Extract the lines of the material below, beginning with the first and ending with the line that holds "directed by (281, 104)". Skip every picture.

-- Opening Marker --

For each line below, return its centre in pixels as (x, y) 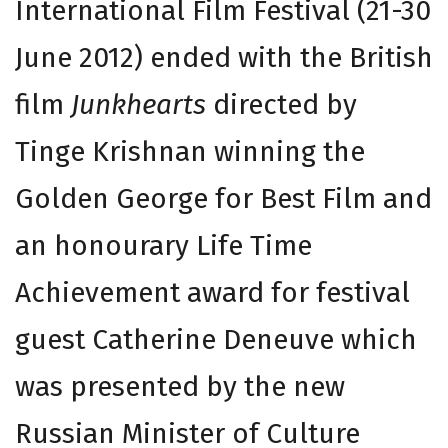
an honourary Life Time (163, 245)
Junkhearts (138, 104)
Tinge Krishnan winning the (190, 151)
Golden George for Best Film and (223, 198)
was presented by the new (180, 386)
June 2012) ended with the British (224, 57)
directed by (281, 104)
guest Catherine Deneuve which (216, 339)
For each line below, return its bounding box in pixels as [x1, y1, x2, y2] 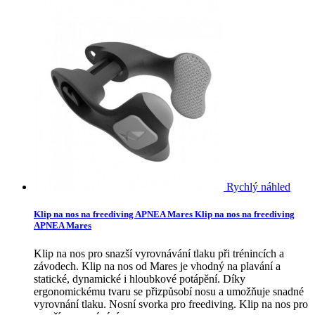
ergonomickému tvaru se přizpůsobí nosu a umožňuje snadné [34, 285, 304, 297]
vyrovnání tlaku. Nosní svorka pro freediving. [34, 297, 236, 310]
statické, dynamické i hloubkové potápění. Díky [34, 272, 245, 285]
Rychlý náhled [226, 181, 290, 193]
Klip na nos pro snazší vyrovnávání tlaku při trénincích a [34, 247, 284, 259]
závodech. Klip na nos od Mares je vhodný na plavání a [34, 259, 281, 272]
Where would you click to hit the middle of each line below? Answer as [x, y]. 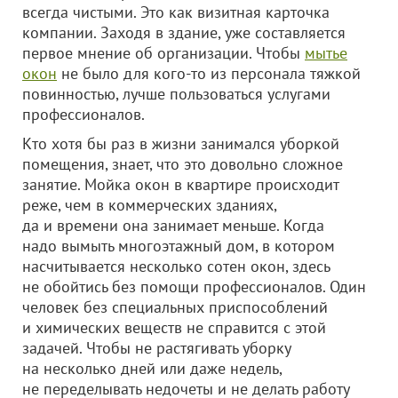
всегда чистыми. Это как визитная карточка [176, 12]
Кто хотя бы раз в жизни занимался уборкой [181, 143]
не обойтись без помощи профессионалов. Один [194, 287]
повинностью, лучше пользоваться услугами [176, 94]
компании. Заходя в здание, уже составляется [184, 32]
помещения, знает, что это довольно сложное [183, 164]
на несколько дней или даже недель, [152, 368]
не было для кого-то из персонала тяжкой [209, 73]

-- Closing Marker --

▸ **Answer area**:
For each line below, return its centre in pixels as (x, y) 
an honourary Life Time (163, 245)
Junkhearts (138, 104)
Tinge Krishnan winning the (190, 151)
Golden George for Best Film and (223, 198)
was presented by the new (180, 386)
June 2012) ended with the British (224, 57)
directed by (281, 104)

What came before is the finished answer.